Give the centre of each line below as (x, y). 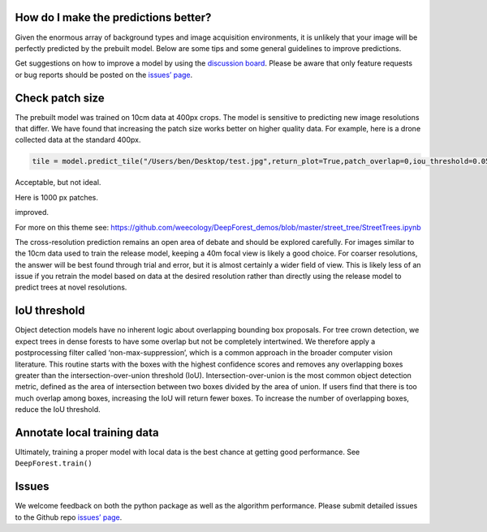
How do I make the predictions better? (113, 17)
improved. (32, 212)
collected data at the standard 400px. (78, 140)
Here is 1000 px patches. (57, 197)
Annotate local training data (87, 433)
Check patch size (60, 98)
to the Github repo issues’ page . (69, 517)
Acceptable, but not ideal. (58, 182)
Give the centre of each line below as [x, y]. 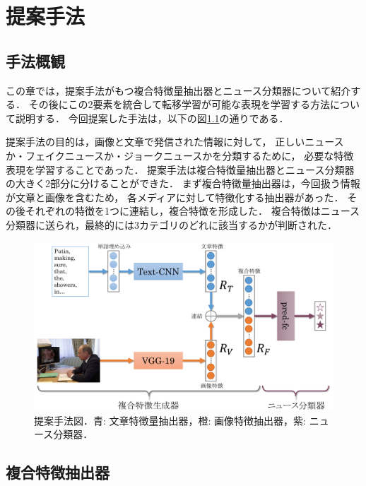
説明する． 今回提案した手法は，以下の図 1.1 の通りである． [152, 118]
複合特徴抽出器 [58, 472]
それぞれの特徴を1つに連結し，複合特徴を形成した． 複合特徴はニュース [192, 211]
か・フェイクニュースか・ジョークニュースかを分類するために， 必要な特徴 [180, 155]
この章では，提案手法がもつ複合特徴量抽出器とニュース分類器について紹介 [178, 90]
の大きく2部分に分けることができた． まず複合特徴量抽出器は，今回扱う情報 [183, 183]
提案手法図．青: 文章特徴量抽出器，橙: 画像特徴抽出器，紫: [170, 420]
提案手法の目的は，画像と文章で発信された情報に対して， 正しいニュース [175, 142]
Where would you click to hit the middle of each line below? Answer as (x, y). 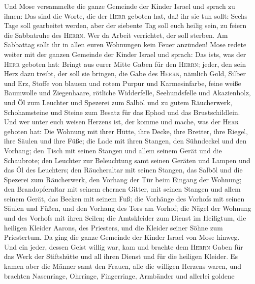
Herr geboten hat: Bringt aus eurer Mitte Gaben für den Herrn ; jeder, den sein (125, 64)
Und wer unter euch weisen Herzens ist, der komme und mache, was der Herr (121, 122)
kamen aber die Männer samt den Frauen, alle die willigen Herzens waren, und (123, 266)
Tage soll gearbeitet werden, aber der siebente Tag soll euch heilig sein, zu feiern (125, 25)
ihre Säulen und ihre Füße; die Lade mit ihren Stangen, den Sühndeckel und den (125, 141)
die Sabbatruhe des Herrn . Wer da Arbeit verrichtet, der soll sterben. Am (116, 35)
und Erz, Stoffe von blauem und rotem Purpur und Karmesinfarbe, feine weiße (123, 83)
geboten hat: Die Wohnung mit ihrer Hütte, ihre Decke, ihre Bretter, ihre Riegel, (126, 131)
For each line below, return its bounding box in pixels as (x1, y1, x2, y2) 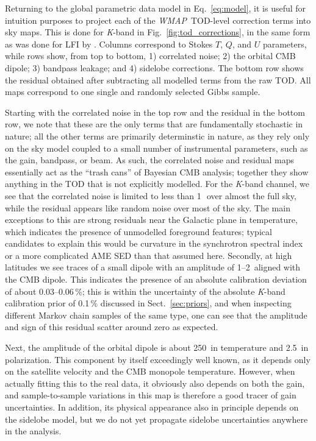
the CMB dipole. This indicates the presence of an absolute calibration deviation (5, 273, 307, 286)
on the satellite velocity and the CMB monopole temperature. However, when (5, 365, 295, 378)
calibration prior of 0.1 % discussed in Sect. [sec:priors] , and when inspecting (5, 297, 292, 309)
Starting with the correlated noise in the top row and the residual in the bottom (5, 105, 305, 118)
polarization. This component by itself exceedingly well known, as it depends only (5, 353, 311, 365)
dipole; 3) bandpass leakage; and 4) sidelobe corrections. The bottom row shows (5, 61, 304, 74)
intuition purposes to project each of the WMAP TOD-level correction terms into (5, 13, 311, 26)
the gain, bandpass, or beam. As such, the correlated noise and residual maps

## YOUR OBJECTIVE
Take the preceding listing and transcribe it exactly, skipping the pictures.

## SOLUTION TO THIS TASK
Give the centre of each line below as (x, y). 
How do I make the predictions better? (113, 17)
improved. (32, 212)
collected data at the standard 400px. (78, 140)
Here is 1000 px patches. (57, 197)
Annotate local training data (87, 433)
Check patch size (60, 98)
to the Github repo issues’ page . (69, 517)
Acceptable, but not ideal. (58, 182)
Give the centre of each line below as [x, y]. 
説明する． 今回提案した手法は，以下の図 1.1 の通りである． [152, 118]
複合特徴抽出器 [58, 472]
それぞれの特徴を1つに連結し，複合特徴を形成した． 複合特徴はニュース [192, 211]
か・フェイクニュースか・ジョークニュースかを分類するために， 必要な特徴 [180, 155]
この章では，提案手法がもつ複合特徴量抽出器とニュース分類器について紹介 [178, 90]
の大きく2部分に分けることができた． まず複合特徴量抽出器は，今回扱う情報 [183, 183]
提案手法図．青: 文章特徴量抽出器，橙: 画像特徴抽出器，紫: [170, 420]
提案手法の目的は，画像と文章で発信された情報に対して， 正しいニュース [175, 142]
Where would you click to hit the middle of each line below? Answer as (x, y). 
Herr geboten hat: Bringt aus eurer Mitte Gaben für den Herrn ; jeder, den sein (125, 64)
Und wer unter euch weisen Herzens ist, der komme und mache, was der Herr (121, 122)
kamen aber die Männer samt den Frauen, alle die willigen Herzens waren, und (123, 266)
Tage soll gearbeitet werden, aber der siebente Tag soll euch heilig sein, zu feiern (125, 25)
ihre Säulen und ihre Füße; die Lade mit ihren Stangen, den Sühndeckel und den (125, 141)
die Sabbatruhe des Herrn . Wer da Arbeit verrichtet, der soll sterben. Am (116, 35)
und Erz, Stoffe von blauem und rotem Purpur und Karmesinfarbe, feine weiße (123, 83)
geboten hat: Die Wohnung mit ihrer Hütte, ihre Decke, ihre Bretter, ihre Riegel, (126, 131)
For each line below, return its bounding box in pixels as (x1, y1, x2, y2) 
the CMB dipole. This indicates the presence of an absolute calibration deviation (5, 273, 307, 286)
on the satellite velocity and the CMB monopole temperature. However, when (5, 365, 295, 378)
calibration prior of 0.1 % discussed in Sect. [sec:priors] , and when inspecting (5, 297, 292, 309)
Starting with the correlated noise in the top row and the residual in the bottom (5, 105, 305, 118)
polarization. This component by itself exceedingly well known, as it depends only (5, 353, 311, 365)
dipole; 3) bandpass leakage; and 4) sidelobe corrections. The bottom row shows (5, 61, 304, 74)
intuition purposes to project each of the WMAP TOD-level correction terms into (5, 13, 311, 26)
the gain, bandpass, or beam. As such, the correlated noise and residual maps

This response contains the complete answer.